Run the following commands to install Miniconda:

wget https://repo.continuum.io/miniconda/Miniconda3-latest-Linux-x86_64.sh
chmod +x Miniconda3-latest-Linux-x86_64.sh

./Miniconda3-latest-Linux-x86_64.sh -b
source miniconda3/bin/activate

Create a Conda environment for using Python 3.8 and NumPy.

# Create a Conda environment and activate the environment.
conda create -y -n pyspark_conda_env python=3.8
conda activate pyspark_conda_env
# Install third-party libraries.
pip install numpy \
ipykernel~=6.29 \
jupyter_client~=8.6 \
jieba \
conda-pack
# Package the environment.
conda pack -f -o pyspark_conda_env.tar.gz

Step 2: Upload the resource file to OSS

Upload the pyspark_conda_env.tar.gz package to Object Storage Service (OSS) and copy the complete OSS path of the package. For more information, see Simple upload.

Step 3: Configure and start the notebook session

Note

You must stop a session before you modify the session.

Go to the Notebook Sessions tab.
1. In the left-side navigation pane of the EMR Serverless Spark page, choose Operation Center > Sessions.
2. Click the Notebook Sessions tab.
Find the desired session and click Edit in the Actions column.
On the Modify Notebook Session page, add the following configurations to the Spark Configuration field and click Save Changes.
```
spark.archives  oss://<yourBucket>/path/to/pyspark_conda_env.tar.gz#env
spark.pyspark.python ./env/bin/python
```
Note
Replace <yourBucket>/path/to in the code with the OSS path that you copied in the previous step.
In the upper-right corner of the page, click Start.

Step 4: Use the Jieba tool to process text data

Note

Jieba is a third-party Python library for Chinese text segmentation. For information about the license, see LICENSE.

Go to the configuration tab of the desired notebook.
1. In the left-side navigation pane of the EMR Serverless Spark page, click Data Development.
2. Double-click the notebook that you developed.
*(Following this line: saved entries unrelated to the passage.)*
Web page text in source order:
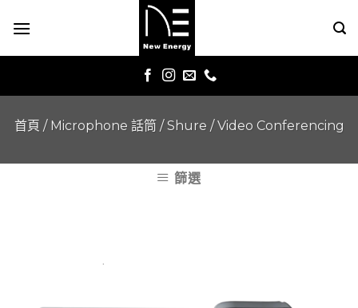
首頁 / Microphone 話筒 /Shure /Video Conferencing
篩選
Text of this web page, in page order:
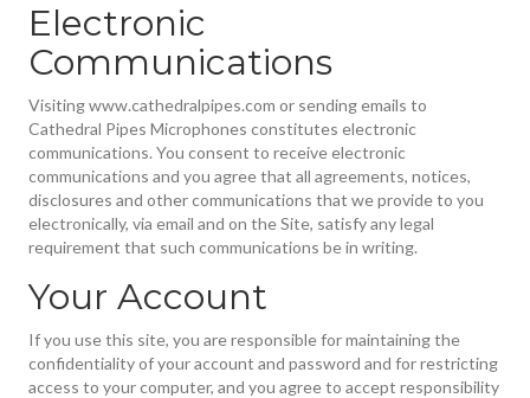
Electronic
Communications
Visiting www.cathedralpipes.com or sending emails to
Cathedral Pipes Microphones constitutes electronic
communications. You consent to receive electronic
communications and you agree that all agreements, notices,
disclosures and other communications that we provide to you
electronically, via email and on the Site, satisfy any legal
requirement that such communications be in writing.
Your Account
If you use this site, you are responsible for maintaining the
confidentiality of your account and password and for restricting
access to your computer, and you agree to accept responsibility
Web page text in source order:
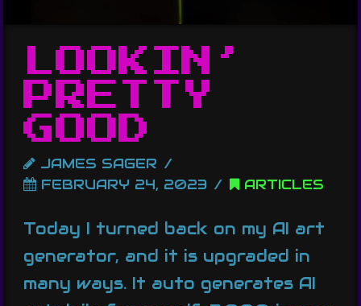
LOOKIN’
PRETTY
GOOD
JAMES SAGER
FEBRUARY 24, 2023
ARTICLES
Today I turned back on my AI art
generator, and it is upgraded in
many ways. It auto generates AI
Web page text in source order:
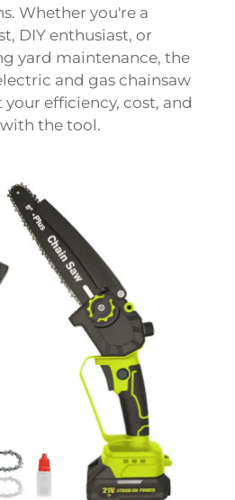
Whether you're a
DIY enthusiast, or
yard maintenance, the
and gas chainsaw
efficiency, cost, and
the tool.
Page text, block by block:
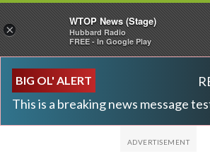
BIG OL' ALERT
This is a breaking news message
×
WTOP News (Stage)
Hubbard Radio
FREE - In Google Play
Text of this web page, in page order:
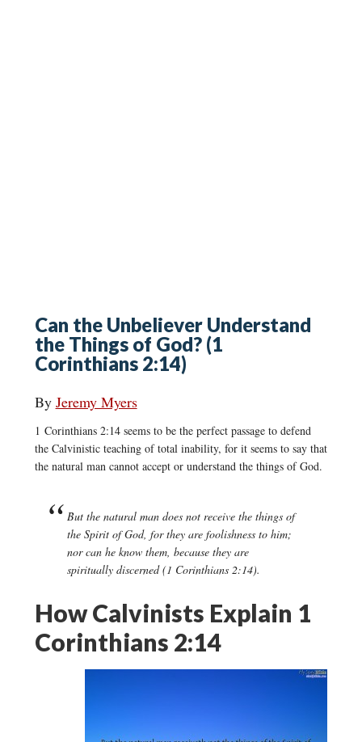
Can the Unbeliever Understand
the Things of God? (1
Corinthians 2:14)
By Jeremy Myers
1 Corinthians 2:14 seems to be the perfect passage to defend
the Calvinistic teaching of total inability, for it seems to say that
the natural man cannot accept or understand the things of God.
But the natural man does not receive the things of
the Spirit of God, for they are foolishness to him;
nor can he know them, because they are
spiritually discerned (1 Corinthians 2:14).
How Calvinists Explain 1
Corinthians 2:14
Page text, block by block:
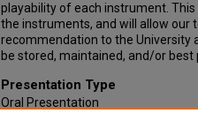
playability of each instrument.
the instruments, and will allow our
recommendation to the University
be stored, maintained, and/or best
Presentation Type
Oral Presentation
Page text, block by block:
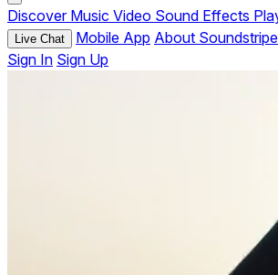
Discover Music Video Sound Effects
Live Chat Mobile App About Soundstripe
Sign In Sign Up
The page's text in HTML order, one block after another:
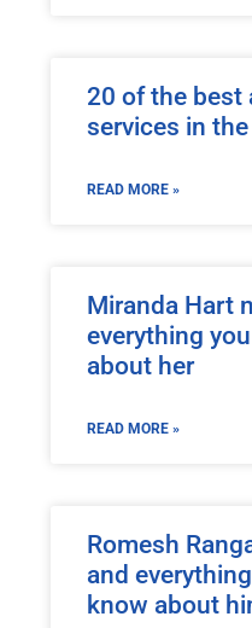
20 of the best
services in the
READ MORE »
Miranda Hart
everything
about her
READ MORE »
Romesh
and
know about
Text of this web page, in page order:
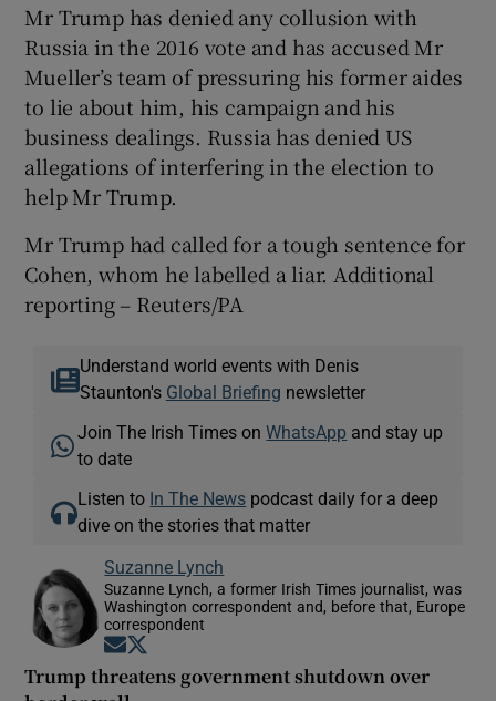
Mr Trump has denied any collusion with
Russia in the 2016 vote and has accused Mr
Mueller’s team of pressuring his former aides
to lie about him, his campaign and his
business dealings. Russia has denied US
allegations of interfering in the election to
help Mr Trump.
Mr Trump had called for a tough sentence for
Cohen, whom he labelled a liar. Additional
reporting – Reuters/PA
Understand world events with Denis
Staunton's Global Briefing newsletter
Join The Irish Times onWhatsApp and stay up
to date
Listen to In The News podcast daily for a deep
dive on the stories that matter
Suzanne Lynch
Suzanne Lynch, a former Irish Times journalist, was
Washington correspondent and, before that, Europe
correspondent
Opens in new window
Trump threatens government shutdown over

In a new Python cell, enter the following command to use the Jieba tool to segment the Chinese text and click the icon.

import jieba

strs = ["EMR Serverless Spark is a fully-managed serverless service for large-scale data processing and analysis.", "EMR Serverless Spark supports efficient end-to-end services, such as task development, debugging, scheduling, and O&M.", "EMR Serverless Spark supports resource scheduling and dynamic scaling based on job loads."]

sc.parallelize(strs).flatMap(lambda s: jieba.cut(s, use_paddle=True)).collect()

The following figure shows the results.